SCLC-BM patients diagnosed between 2010–2015 were selected to ensure the uniform application of the 7th edition of the American Joint Committee on Cancer (AJCC) TNM staging system and consistent treatment protocols during the pre-immunotherapy era. Patients were included in the study if they met the following inclusion criteria: (I) SCLC-BM; and (II) International Classification of Diseases for Oncology, Third Edition (ICD-O-3) pathological type 8002, 8041, 8042, 8043, 8044, or 8045, with site codes C34.0–C34.3, or C34.8–C34. Patients were excluded from the study if they met any of the following exclusion criteria: (I) Tx (primary tumor cannot be assessed) or Nx (regional lymph nodes cannot be assessed); (II) unknown race; (III) unknown tumor size; (IV) unknown bone metastasis, lung metastasis, or liver metastasis status; (V) unknown grade; (VI) unknown marital status at diagnosis; (VII) multiple primary tumors; and/or (VIII) missing or unknown cause of death.

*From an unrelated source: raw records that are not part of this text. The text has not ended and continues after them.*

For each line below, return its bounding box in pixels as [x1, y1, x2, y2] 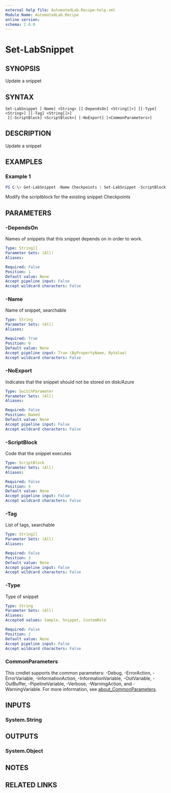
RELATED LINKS [5, 781, 57, 789]
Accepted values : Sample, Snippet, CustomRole [5, 618, 106, 623]
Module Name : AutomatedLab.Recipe [5, 12, 79, 17]
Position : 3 [5, 555, 31, 560]
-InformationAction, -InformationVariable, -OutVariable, [35, 675, 152, 681]
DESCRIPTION [5, 129, 51, 138]
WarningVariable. [5, 686, 42, 692]
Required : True [5, 336, 38, 341]
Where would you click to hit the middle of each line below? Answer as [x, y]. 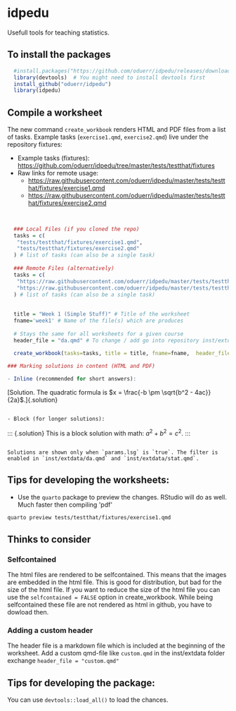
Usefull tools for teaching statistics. [59, 32]
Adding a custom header [50, 631]
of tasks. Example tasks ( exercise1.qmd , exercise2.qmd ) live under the [108, 137]
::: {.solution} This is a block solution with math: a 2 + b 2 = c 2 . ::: [99, 433]
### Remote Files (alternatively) [64, 268]
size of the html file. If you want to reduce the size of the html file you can [114, 590]
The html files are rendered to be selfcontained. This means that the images [117, 575]
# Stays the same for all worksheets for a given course [99, 334]
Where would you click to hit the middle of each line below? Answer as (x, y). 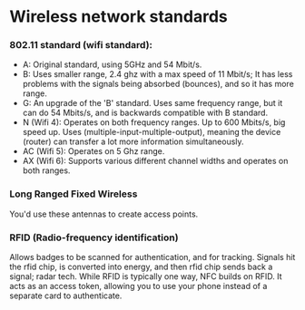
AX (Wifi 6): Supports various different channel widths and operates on (155, 161)
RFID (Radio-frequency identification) (94, 237)
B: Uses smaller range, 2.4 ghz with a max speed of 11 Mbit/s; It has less (157, 74)
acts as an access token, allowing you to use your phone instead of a (138, 286)
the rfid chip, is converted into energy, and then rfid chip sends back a (141, 267)
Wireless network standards (119, 17)
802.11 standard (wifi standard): (81, 45)
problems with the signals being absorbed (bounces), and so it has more (158, 84)
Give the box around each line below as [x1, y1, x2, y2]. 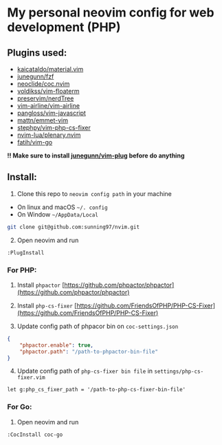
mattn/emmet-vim [16, 116, 69, 124]
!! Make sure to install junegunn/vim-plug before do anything [7, 151, 185, 160]
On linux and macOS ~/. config [16, 203, 108, 211]
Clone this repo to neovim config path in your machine [16, 189, 172, 197]
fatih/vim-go [16, 138, 53, 146]
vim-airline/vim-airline [16, 102, 80, 109]
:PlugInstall [7, 249, 45, 256]
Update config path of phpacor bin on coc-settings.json [16, 322, 179, 330]
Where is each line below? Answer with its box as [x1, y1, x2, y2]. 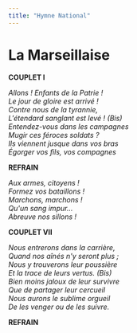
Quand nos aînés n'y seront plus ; [8, 251, 119, 261]
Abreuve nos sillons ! [8, 212, 77, 221]
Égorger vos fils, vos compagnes [8, 147, 117, 156]
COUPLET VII [8, 227, 53, 237]
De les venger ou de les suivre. [8, 302, 110, 311]
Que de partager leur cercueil [8, 284, 106, 295]
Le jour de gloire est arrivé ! [8, 96, 100, 106]
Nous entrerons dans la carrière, [8, 242, 115, 252]
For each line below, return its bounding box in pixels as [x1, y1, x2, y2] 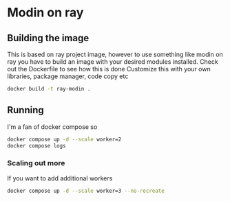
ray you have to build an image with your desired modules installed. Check [7, 58, 218, 66]
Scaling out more [7, 158, 65, 168]
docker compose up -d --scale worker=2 [7, 136, 122, 143]
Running [7, 104, 45, 116]
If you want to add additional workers [7, 174, 113, 182]
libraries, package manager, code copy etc [7, 72, 129, 80]
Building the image [7, 32, 90, 44]
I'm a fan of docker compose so [7, 122, 98, 131]
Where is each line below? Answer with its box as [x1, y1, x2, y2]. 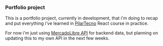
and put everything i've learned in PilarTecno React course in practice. [5, 20, 149, 26]
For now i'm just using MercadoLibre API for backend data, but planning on [5, 30, 159, 36]
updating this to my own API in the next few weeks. [5, 35, 110, 41]
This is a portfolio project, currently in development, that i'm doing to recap [5, 15, 158, 21]
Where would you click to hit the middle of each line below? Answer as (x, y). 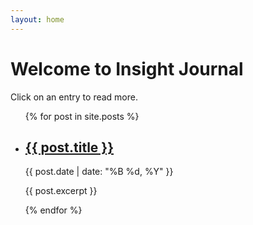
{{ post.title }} (69, 147)
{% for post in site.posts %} (82, 116)
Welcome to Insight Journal (127, 68)
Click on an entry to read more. (74, 97)
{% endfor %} (53, 210)
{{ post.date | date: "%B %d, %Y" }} (99, 172)
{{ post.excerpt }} (61, 191)
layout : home (37, 19)
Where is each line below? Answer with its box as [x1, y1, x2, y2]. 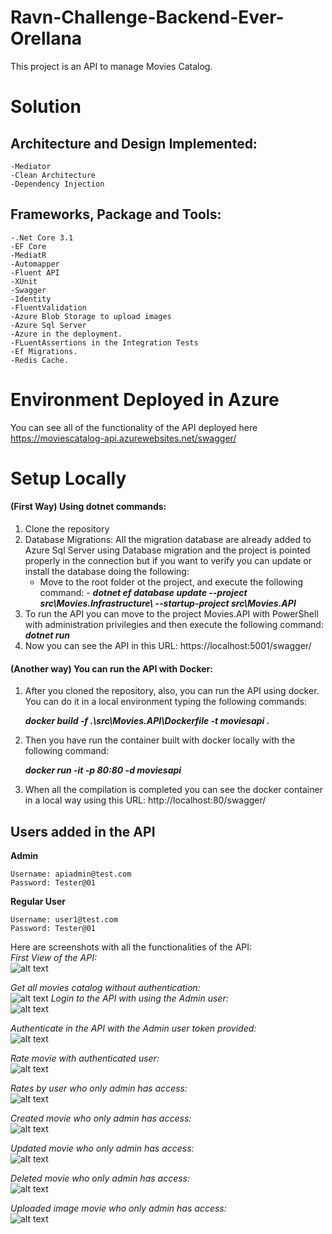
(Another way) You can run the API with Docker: [10, 662, 213, 675]
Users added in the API [10, 823, 156, 840]
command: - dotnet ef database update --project [39, 587, 248, 599]
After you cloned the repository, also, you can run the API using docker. [24, 685, 320, 697]
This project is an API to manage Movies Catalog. [10, 60, 213, 72]
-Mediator [10, 161, 52, 171]
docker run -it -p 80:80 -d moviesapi [24, 764, 182, 776]
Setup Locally [10, 467, 127, 490]
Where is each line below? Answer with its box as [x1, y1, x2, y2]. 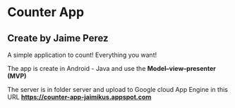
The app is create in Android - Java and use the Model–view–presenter [7, 65, 217, 72]
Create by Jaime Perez [7, 32, 109, 44]
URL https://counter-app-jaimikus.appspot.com [7, 93, 152, 101]
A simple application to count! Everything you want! [7, 50, 157, 59]
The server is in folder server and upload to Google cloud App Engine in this [7, 86, 228, 93]

The following clinical information was included: sex, age, chemotherapy, race, marital status, tumor size, T stage, N stage, radiotherapy, bone metastasis, liver metastasis, lung metastasis, median household income, primary site, and grade. Based on previous studies, the enrolled SCLC-BM patients were randomly divided (7:3) into training (n=443) and test cohorts (n=190) (13). It should be noted that this randomization was performed solely for model development purposes (training vs. test cohorts), and did not constitute intervention randomization as would be found in randomized controlled trials. The months of survival and the cause of death were provided as follow-up information.

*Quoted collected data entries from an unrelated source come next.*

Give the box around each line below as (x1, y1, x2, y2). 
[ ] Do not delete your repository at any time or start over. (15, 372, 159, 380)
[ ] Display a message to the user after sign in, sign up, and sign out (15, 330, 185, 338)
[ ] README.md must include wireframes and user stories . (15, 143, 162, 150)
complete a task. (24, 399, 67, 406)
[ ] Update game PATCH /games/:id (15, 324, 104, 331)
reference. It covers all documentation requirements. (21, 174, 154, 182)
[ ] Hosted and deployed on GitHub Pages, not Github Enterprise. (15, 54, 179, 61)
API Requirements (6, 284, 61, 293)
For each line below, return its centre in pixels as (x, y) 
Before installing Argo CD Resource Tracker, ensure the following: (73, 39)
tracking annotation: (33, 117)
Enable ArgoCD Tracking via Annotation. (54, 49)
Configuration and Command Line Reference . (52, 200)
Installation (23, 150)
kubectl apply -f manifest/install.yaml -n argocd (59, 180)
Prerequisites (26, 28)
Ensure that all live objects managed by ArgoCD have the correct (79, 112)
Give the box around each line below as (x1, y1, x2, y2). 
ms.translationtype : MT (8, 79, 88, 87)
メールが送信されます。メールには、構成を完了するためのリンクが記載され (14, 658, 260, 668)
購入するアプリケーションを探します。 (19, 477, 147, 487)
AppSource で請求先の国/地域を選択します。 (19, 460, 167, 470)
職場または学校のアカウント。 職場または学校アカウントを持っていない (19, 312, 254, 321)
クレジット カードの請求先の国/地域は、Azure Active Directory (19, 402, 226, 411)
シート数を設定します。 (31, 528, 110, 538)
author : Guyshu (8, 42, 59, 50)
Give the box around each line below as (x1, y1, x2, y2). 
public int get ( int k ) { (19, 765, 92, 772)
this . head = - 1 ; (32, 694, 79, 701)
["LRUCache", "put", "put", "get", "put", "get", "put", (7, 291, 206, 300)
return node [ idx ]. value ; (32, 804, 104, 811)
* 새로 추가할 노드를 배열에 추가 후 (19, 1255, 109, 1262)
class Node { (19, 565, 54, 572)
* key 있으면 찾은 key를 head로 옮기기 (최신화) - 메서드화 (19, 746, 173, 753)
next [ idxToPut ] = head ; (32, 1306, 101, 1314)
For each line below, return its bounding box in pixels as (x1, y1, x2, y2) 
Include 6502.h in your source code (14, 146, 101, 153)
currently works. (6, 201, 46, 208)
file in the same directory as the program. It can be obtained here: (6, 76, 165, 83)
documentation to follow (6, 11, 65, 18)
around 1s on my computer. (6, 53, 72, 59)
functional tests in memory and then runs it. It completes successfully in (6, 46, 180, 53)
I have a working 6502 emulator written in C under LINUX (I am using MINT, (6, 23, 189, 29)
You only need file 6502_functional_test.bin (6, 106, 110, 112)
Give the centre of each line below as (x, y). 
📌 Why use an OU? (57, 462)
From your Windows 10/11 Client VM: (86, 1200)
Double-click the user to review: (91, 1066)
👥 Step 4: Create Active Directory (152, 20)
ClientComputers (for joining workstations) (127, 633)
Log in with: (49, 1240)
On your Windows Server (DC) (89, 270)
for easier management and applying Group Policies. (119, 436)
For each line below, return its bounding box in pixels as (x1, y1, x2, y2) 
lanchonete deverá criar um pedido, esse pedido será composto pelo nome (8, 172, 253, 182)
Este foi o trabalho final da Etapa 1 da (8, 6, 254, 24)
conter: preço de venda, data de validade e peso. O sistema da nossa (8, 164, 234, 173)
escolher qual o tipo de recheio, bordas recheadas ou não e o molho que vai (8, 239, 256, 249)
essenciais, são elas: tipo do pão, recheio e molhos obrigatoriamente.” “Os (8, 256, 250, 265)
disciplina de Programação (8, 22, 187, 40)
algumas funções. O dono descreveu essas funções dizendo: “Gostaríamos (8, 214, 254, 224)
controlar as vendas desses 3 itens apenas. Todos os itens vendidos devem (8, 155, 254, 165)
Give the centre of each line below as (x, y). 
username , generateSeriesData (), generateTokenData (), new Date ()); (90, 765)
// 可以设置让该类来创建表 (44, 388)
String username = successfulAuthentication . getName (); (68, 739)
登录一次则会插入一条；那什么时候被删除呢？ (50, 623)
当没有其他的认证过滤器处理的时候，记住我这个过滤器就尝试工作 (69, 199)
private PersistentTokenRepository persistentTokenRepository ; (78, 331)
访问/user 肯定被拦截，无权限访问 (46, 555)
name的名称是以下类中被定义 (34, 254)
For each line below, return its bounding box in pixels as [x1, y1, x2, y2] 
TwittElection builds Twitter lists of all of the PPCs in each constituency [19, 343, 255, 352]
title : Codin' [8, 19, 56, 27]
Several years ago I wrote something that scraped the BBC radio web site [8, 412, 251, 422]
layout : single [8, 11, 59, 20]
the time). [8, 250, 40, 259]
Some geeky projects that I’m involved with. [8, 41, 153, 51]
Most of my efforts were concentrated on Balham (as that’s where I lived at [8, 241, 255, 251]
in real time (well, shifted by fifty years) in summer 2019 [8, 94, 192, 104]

ACED and CSED were the study outcomes; ED was defined as mortality within three months of the first diagnosis. It should be noted that cause-of-death information in SEER is derived from death certificates, which may contain inaccuracies in distinguishing cancer-specific from non-cancer deaths, particularly those related to treatment complications. This potential misclassification bias affects the reliability of CSED as an endpoint. The three-month cutoff was specifically chosen to identify patients facing an imminent mortality risk, enabling rapid clinical decision-making for urgent supportive care and palliative interventions. The screening process for the study subjects is shown in Figure 1.

Figure 1 Study flow chart. N, node; SCLC, small cell lung cancer; SEER, Surveillance, Epidemiology, and End Results; T, tumor.

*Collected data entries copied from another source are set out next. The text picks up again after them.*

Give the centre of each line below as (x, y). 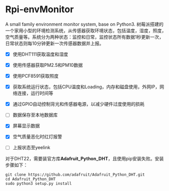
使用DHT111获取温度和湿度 (40, 54)
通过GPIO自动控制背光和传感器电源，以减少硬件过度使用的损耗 (78, 104)
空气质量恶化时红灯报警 (37, 137)
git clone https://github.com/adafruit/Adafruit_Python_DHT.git (75, 175)
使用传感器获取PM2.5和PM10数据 (48, 65)
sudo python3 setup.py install (39, 183)
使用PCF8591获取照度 (35, 76)
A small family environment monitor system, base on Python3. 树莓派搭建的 (84, 24)
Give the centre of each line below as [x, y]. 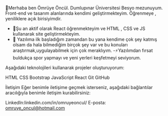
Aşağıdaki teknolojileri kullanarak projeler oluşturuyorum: [65, 68]
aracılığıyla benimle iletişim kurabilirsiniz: [48, 93]
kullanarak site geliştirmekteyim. [46, 34]
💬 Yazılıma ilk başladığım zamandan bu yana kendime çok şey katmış [85, 39]
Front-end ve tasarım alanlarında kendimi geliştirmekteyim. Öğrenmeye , [81, 13]
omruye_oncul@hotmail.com [35, 108]
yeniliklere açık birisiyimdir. [34, 19]
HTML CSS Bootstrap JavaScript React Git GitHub [58, 77]
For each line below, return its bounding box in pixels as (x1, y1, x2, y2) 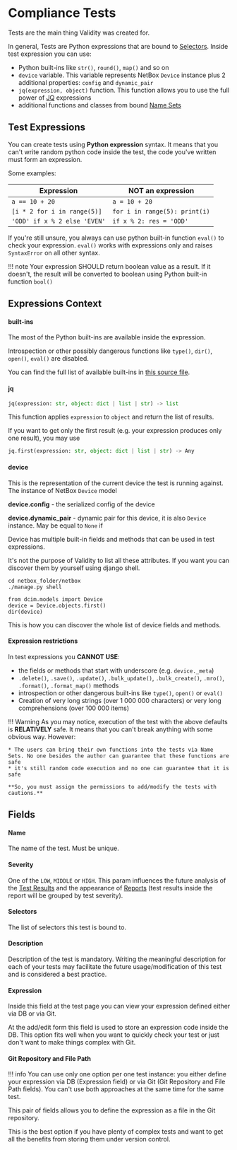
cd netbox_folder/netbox (8, 577, 81, 584)
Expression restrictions (8, 637, 78, 645)
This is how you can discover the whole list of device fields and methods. (8, 620, 221, 629)
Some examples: (8, 168, 56, 178)
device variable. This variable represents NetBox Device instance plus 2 (18, 71, 226, 79)
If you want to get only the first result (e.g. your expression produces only (8, 426, 222, 435)
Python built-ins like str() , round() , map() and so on (18, 63, 169, 71)
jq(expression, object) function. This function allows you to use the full (18, 86, 230, 94)
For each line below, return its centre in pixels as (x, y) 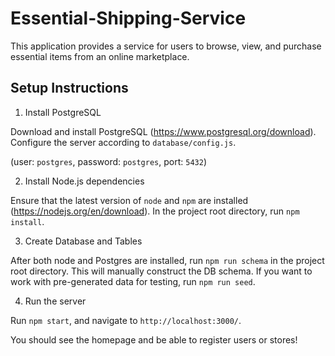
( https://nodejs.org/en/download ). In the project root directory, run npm (155, 211)
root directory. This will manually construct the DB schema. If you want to (161, 271)
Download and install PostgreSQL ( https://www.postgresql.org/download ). (163, 131)
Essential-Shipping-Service (128, 18)
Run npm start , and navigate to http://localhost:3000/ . (126, 320)
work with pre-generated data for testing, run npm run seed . (133, 281)
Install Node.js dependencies (84, 181)
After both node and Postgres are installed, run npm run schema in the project (167, 260)
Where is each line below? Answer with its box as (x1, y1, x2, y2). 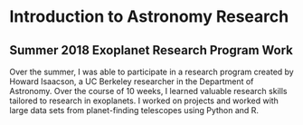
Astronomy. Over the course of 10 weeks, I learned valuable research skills (9, 86, 288, 96)
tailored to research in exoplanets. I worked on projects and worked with (9, 95, 279, 106)
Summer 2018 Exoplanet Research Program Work (9, 43, 294, 58)
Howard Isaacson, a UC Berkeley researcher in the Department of (9, 76, 254, 87)
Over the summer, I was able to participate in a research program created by (9, 66, 294, 77)
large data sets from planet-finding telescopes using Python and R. (9, 105, 260, 115)
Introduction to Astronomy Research (9, 6, 289, 27)
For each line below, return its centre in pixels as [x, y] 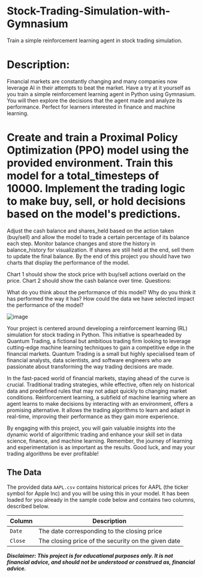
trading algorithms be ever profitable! [53, 453]
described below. [28, 506]
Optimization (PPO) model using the [98, 150]
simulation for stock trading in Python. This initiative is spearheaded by [94, 334]
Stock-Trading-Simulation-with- [88, 11]
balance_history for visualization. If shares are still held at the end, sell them [100, 250]
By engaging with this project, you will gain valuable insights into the [91, 428]
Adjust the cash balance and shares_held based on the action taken [91, 231]
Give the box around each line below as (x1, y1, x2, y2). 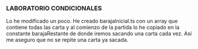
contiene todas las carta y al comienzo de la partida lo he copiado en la (6, 24, 180, 31)
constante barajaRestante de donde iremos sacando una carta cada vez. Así (6, 30, 192, 37)
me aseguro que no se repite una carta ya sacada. (6, 37, 129, 44)
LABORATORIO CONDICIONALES (6, 4, 102, 12)
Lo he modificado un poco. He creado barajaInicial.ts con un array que (6, 18, 178, 25)
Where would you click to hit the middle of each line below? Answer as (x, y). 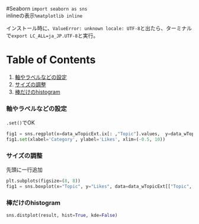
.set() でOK (21, 123)
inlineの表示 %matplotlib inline (44, 15)
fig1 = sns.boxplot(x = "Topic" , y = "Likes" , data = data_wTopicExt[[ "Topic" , (99, 187)
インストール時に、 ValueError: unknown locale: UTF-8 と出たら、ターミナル (99, 28)
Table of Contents (51, 60)
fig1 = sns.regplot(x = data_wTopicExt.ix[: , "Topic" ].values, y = (88, 134)
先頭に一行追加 (24, 170)
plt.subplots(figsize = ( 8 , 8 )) (44, 181)
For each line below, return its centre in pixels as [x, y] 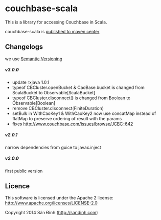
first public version [24, 171]
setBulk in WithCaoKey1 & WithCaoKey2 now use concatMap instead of [84, 113]
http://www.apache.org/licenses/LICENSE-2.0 [51, 203]
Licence [18, 186]
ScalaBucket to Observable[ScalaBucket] [54, 92]
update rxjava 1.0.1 [31, 82]
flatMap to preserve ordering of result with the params [67, 118]
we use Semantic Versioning [34, 59]
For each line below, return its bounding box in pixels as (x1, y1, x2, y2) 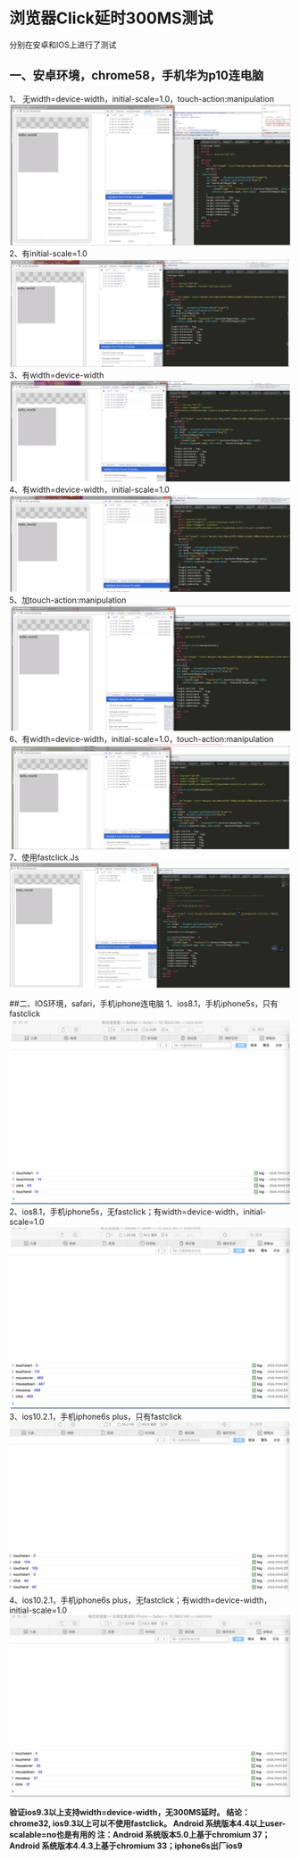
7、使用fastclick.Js (9, 852, 79, 863)
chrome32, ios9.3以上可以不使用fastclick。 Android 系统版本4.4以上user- (9, 1818, 287, 1829)
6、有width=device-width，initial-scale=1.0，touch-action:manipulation (9, 733, 274, 744)
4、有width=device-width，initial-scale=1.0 (9, 484, 170, 496)
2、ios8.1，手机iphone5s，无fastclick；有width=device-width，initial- (9, 1206, 266, 1217)
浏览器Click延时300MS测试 (9, 8, 213, 29)
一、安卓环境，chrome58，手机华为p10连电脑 (9, 68, 264, 83)
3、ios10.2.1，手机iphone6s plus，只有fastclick (9, 1411, 182, 1422)

A complete case analysis was employed to ensure model reliability and interpretability. The inclusion of patients with missing key prognostic variables (e.g., tumor size and metastasis status) might have compromised model performance and clinical applicability, as these have been established as strong prognostic factors in SCLC patients.

Statistical analysis

R version 4.2.3 (R Foundation for Statistical Computing) was used to analyze the data and SEERStat version 8.4.1.1 (National Cancer Institute) was used to extract the data. Consistent with the established methodology for SEER-based nomogram studies, each case was treated as an independent observation unit without applying sampling weights, as SEER represents a population-based cohort rather than a complex survey design. The data are presented as numbers and percentages. The training cohort’s risk and protective factors were determined by univariate and LASSO regression analyses. Based on the findings of the LASSO regression, two nomograms were created to predict the risk of ACED and CSED, respectively. The concordance index (C-index) and receiver operating characteristic (ROC) curves were used to assess the discrimination of the nomograms and calibration curves were used to determine the degree of agreement between the predicted probabilities and observed outcomes (14,15). Finally, a decision curve analysis (DCA) was conducted to evaluate the clinical utility of the predictive models at different thresholds (16,17). A two-tailed P value less than 0.05 was considered statistically significant.

Results

Characteristics of patients with SCLC-BM

A total of 633 SCLC-BM patients were included in the study and randomly allocated to the training (n=443) and test (n=190) cohorts at a ratio of 7:3. In the training cohort, 173 patients (39.1%) experienced ACED and 164 patients (37.0%) experienced CSED. In the test cohort, 79 patients (41.6%) experienced ACED and 77 patients (40.5%) experienced CSED. The process for patient selection is shown in Figure 1. The baseline characteristics of the SCLC-BM patients are provided in Table 1.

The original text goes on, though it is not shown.